**Task**
Please reproduce, exactly and in full, the lines running from the one that contains "そうすることで、Gに情報語 [34, 83, 160, 98]" to the end of the entries.

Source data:
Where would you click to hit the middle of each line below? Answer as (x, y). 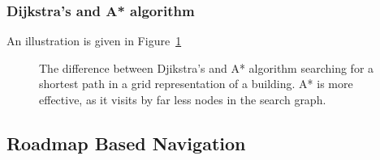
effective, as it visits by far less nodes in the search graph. (183, 99)
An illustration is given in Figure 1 (94, 41)
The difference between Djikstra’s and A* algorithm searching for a (207, 67)
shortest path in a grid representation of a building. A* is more (196, 84)
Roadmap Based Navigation (126, 143)
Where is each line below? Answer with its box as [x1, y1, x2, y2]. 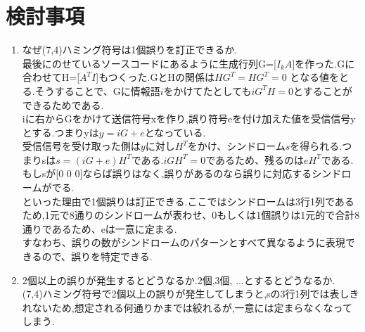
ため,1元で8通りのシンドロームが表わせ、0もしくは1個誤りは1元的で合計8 [22, 207, 360, 222]
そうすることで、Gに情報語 [34, 83, 160, 98]
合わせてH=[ [22, 70, 80, 84]
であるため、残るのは [205, 152, 305, 167]
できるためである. [22, 97, 104, 112]
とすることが [293, 83, 352, 98]
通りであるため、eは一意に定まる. [22, 221, 177, 236]
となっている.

**Exercise result**
そうすることで、Gに情報語 [34, 83, 160, 98]
合わせてH=[ [22, 70, 80, 84]
であるため、残るのは [205, 152, 305, 167]
できるためである. [22, 97, 104, 112]
とすることが [293, 83, 352, 98]
通りであるため、eは一意に定まる. [22, 221, 177, 236]
となっている.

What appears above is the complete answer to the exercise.